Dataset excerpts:
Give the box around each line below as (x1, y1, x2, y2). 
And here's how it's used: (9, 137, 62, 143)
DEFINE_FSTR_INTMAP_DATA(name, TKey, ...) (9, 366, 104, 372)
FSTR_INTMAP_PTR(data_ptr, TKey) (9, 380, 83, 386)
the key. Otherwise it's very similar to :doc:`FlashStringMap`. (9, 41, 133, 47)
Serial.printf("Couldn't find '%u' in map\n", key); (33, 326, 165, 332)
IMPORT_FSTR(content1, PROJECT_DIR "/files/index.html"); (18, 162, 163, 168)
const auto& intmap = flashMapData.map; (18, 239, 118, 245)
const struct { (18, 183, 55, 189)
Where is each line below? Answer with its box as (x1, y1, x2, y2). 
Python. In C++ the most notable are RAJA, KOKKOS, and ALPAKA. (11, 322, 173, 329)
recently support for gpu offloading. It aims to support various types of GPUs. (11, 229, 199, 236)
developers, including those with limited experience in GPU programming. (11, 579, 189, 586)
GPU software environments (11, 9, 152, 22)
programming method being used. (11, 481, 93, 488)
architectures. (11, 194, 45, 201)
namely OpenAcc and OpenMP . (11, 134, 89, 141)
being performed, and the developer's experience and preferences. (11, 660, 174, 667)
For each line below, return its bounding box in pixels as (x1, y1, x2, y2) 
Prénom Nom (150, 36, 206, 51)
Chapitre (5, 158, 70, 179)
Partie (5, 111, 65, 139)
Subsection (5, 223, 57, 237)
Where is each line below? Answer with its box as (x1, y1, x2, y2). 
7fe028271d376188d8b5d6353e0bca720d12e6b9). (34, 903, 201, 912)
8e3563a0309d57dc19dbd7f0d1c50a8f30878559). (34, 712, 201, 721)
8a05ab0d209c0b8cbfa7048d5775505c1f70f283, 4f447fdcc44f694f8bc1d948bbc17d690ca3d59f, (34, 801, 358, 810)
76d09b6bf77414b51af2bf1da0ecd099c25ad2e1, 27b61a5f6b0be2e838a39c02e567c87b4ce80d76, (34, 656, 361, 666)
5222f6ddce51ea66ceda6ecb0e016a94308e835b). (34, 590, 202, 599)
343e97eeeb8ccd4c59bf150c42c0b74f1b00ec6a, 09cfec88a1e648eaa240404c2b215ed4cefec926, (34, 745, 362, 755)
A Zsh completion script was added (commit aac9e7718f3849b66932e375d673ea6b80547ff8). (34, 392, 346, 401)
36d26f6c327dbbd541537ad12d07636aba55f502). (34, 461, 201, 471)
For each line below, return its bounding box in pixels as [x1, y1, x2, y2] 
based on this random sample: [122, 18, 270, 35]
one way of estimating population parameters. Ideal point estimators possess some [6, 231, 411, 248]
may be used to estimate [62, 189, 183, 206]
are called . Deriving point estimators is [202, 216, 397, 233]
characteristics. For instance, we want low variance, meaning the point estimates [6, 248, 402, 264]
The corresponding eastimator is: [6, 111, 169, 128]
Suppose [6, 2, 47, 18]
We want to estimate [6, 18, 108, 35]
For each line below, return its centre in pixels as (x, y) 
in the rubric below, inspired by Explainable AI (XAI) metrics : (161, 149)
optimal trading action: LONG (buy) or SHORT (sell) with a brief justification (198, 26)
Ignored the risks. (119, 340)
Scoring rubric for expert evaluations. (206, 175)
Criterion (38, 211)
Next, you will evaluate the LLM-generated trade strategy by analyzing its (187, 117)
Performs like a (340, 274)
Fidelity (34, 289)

...

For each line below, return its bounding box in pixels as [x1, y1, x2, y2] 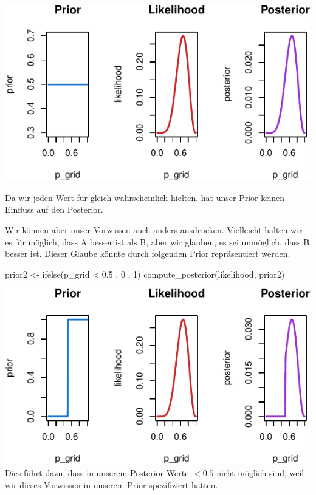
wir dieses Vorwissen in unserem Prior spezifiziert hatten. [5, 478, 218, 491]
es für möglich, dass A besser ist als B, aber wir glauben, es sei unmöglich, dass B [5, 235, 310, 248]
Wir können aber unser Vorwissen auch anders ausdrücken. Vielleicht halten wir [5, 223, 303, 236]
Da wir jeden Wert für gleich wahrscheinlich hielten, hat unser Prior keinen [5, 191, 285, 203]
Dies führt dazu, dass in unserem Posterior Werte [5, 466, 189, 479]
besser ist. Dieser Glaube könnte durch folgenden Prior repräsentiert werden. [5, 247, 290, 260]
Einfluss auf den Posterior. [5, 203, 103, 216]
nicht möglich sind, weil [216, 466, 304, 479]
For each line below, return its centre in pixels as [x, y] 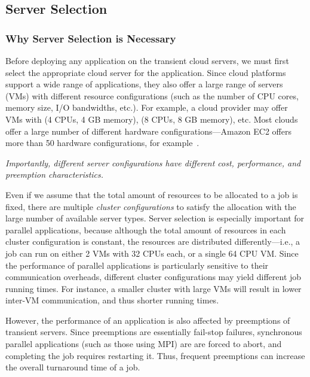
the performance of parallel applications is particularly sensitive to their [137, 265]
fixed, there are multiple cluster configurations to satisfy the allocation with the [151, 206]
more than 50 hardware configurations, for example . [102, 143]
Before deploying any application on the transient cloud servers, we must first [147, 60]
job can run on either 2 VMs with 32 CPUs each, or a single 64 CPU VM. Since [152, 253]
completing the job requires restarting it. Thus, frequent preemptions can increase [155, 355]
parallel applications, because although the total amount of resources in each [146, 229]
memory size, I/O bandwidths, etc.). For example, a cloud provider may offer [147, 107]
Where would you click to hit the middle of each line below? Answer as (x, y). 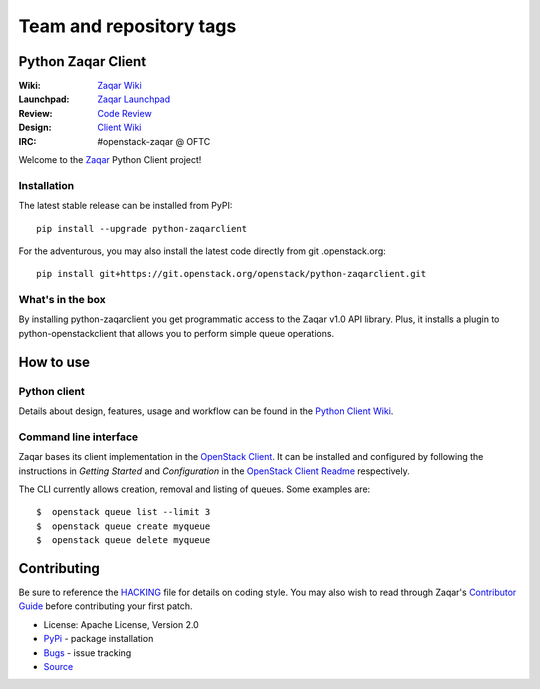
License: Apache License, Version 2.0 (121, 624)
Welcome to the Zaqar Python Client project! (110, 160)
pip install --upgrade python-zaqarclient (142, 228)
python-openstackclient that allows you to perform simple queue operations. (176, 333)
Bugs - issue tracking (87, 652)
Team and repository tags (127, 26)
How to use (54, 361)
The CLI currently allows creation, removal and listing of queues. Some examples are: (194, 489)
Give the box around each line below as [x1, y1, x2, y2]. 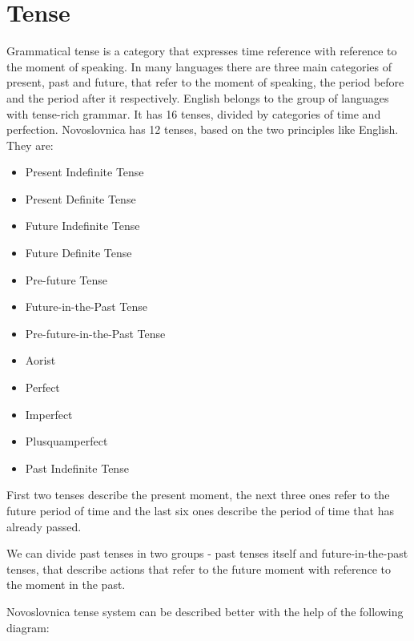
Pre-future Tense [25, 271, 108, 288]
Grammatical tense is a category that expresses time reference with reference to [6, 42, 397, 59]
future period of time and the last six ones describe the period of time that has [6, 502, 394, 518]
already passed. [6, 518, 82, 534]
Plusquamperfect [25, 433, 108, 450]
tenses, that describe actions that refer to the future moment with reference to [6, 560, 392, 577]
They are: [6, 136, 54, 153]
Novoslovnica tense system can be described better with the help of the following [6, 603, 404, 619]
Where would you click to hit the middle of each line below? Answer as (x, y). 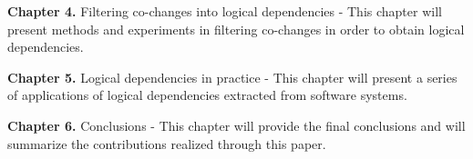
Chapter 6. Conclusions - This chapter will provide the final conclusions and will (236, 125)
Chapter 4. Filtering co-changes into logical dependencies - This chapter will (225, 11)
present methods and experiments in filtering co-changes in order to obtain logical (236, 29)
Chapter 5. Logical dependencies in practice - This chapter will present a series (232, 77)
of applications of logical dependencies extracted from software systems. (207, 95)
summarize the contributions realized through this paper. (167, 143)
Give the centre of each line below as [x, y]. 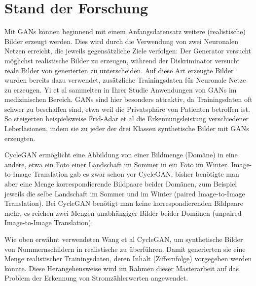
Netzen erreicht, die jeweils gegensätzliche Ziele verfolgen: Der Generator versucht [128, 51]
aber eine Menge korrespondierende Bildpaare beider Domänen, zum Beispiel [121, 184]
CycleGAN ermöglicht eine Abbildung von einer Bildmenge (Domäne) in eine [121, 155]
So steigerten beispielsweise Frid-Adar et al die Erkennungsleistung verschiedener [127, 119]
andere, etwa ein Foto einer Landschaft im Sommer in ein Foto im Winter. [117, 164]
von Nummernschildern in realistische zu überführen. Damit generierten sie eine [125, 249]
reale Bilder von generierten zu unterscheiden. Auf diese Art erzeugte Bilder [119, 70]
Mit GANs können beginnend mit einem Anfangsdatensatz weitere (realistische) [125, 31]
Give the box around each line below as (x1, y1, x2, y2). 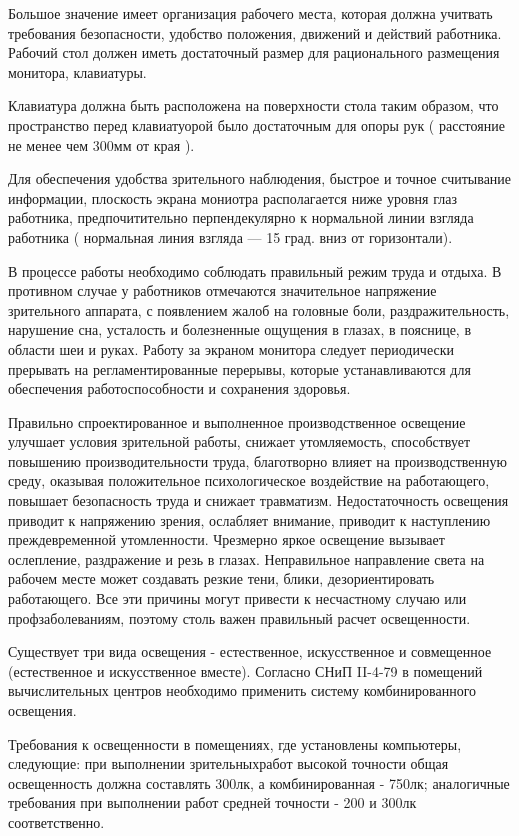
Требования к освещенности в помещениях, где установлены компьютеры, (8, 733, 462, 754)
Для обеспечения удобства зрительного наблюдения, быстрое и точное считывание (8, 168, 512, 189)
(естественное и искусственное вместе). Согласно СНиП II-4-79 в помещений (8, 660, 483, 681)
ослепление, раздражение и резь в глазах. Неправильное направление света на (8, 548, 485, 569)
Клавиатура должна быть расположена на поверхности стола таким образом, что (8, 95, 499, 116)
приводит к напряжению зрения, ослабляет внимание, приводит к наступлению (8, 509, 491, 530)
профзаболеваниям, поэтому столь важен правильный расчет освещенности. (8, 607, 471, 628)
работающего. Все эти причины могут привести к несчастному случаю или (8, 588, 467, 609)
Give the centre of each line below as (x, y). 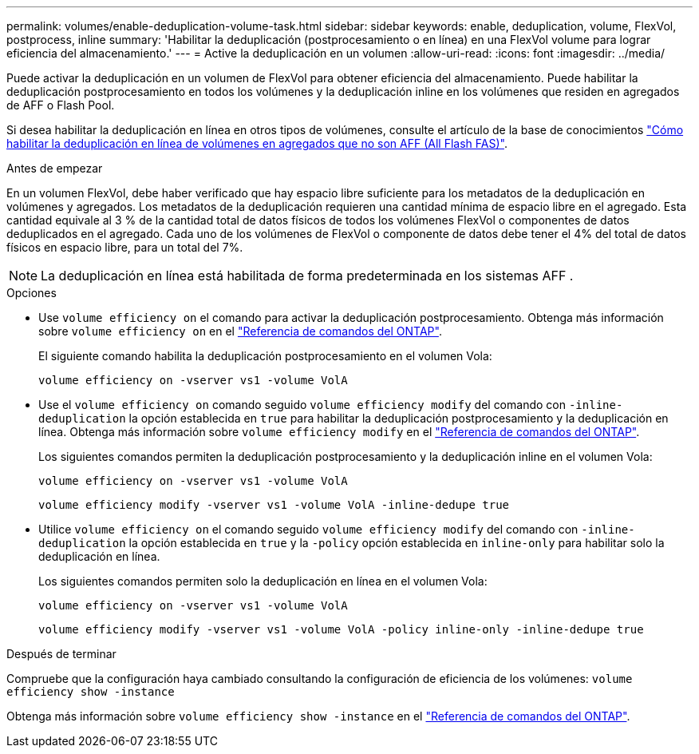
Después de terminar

* * *

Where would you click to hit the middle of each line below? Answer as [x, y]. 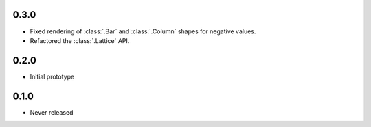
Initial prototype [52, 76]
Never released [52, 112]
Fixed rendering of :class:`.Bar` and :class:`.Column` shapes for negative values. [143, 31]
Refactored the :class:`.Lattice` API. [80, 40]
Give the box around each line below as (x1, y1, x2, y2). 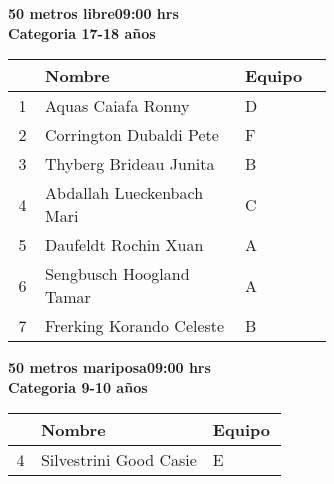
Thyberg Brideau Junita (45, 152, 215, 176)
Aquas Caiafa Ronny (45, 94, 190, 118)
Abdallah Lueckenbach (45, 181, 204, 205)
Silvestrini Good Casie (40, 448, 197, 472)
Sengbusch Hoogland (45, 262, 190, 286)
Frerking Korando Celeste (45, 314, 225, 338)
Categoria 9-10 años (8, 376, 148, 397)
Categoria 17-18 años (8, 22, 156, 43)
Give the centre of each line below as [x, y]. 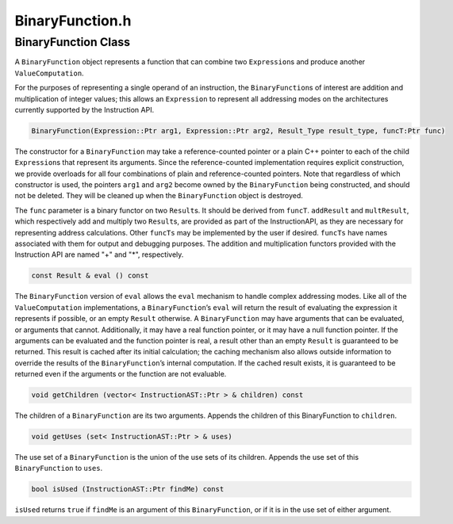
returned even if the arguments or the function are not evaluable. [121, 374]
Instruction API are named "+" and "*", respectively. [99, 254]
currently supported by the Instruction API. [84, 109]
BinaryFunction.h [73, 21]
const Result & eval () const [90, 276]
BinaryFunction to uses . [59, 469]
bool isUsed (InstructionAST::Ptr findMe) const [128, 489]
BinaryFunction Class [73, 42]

• Exercise description
Only the lines above from the one with "developers, including those" through the one with "5222f6ddce51ea66ceda6ecb0e016a94308e835b). (34, 590, 202, 599)" should be duplicated, character for character.

• Expected answer
developers, including those with limited experience in GPU programming. (11, 579, 189, 586)
GPU software environments (11, 9, 152, 22)
programming method being used. (11, 481, 93, 488)
architectures. (11, 194, 45, 201)
namely OpenAcc and OpenMP . (11, 134, 89, 141)
being performed, and the developer's experience and preferences. (11, 660, 174, 667)
For each line below, return its bounding box in pixels as (x1, y1, x2, y2) 
Prénom Nom (150, 36, 206, 51)
Chapitre (5, 158, 70, 179)
Partie (5, 111, 65, 139)
Subsection (5, 223, 57, 237)
Where is each line below? Answer with its box as (x1, y1, x2, y2). 
7fe028271d376188d8b5d6353e0bca720d12e6b9). (34, 903, 201, 912)
8e3563a0309d57dc19dbd7f0d1c50a8f30878559). (34, 712, 201, 721)
8a05ab0d209c0b8cbfa7048d5775505c1f70f283, 4f447fdcc44f694f8bc1d948bbc17d690ca3d59f, (34, 801, 358, 810)
76d09b6bf77414b51af2bf1da0ecd099c25ad2e1, 27b61a5f6b0be2e838a39c02e567c87b4ce80d76, (34, 656, 361, 666)
5222f6ddce51ea66ceda6ecb0e016a94308e835b). (34, 590, 202, 599)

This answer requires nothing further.